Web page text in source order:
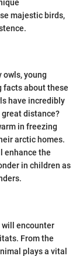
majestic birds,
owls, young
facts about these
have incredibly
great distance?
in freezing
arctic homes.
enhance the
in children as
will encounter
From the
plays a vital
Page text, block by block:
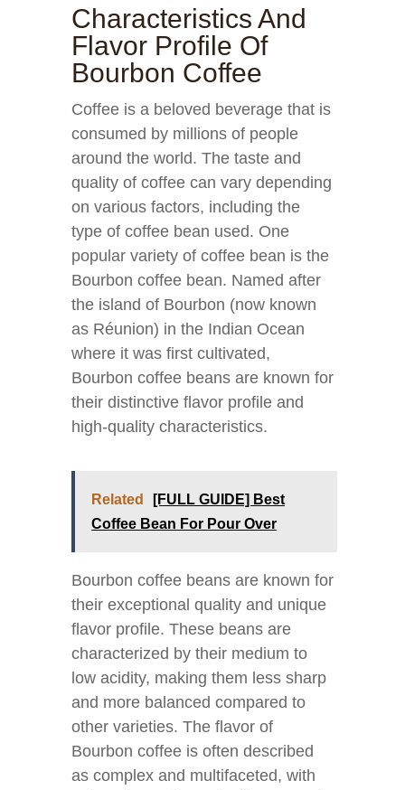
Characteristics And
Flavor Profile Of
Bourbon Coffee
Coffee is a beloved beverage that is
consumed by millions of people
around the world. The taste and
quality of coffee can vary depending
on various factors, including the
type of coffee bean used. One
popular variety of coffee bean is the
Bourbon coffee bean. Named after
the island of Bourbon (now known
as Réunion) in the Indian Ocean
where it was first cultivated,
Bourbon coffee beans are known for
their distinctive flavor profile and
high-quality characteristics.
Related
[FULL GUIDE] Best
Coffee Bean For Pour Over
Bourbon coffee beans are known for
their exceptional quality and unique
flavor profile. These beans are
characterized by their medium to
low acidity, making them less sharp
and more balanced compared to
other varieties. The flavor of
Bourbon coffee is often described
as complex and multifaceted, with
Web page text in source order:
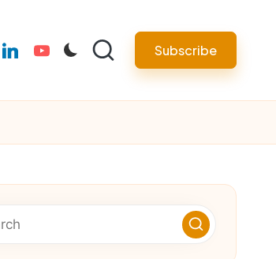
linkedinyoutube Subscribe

++++++

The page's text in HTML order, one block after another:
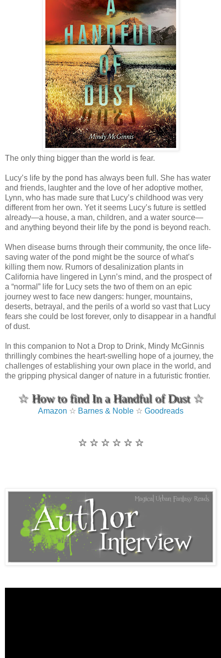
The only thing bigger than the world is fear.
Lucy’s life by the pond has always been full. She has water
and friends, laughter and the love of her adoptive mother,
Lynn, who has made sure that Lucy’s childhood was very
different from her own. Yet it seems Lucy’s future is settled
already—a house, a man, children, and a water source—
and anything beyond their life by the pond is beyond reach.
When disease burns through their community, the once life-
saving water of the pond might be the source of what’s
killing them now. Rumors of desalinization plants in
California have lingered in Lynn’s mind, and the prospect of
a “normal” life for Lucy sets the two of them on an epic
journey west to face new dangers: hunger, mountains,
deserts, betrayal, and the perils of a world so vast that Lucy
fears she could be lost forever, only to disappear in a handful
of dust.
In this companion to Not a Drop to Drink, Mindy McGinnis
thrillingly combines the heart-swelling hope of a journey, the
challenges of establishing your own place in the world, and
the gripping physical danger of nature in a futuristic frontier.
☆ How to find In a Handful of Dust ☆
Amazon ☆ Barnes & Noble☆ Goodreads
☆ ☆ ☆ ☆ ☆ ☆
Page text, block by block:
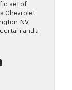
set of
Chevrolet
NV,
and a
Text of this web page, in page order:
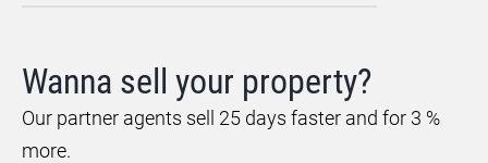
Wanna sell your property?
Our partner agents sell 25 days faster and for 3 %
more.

++++++

[Assignment]: Reproduce each line of the records in which the word "your" appears.

[Solution for this task]:
challenges of establishing your own place in the world, and
Wanna sell your property?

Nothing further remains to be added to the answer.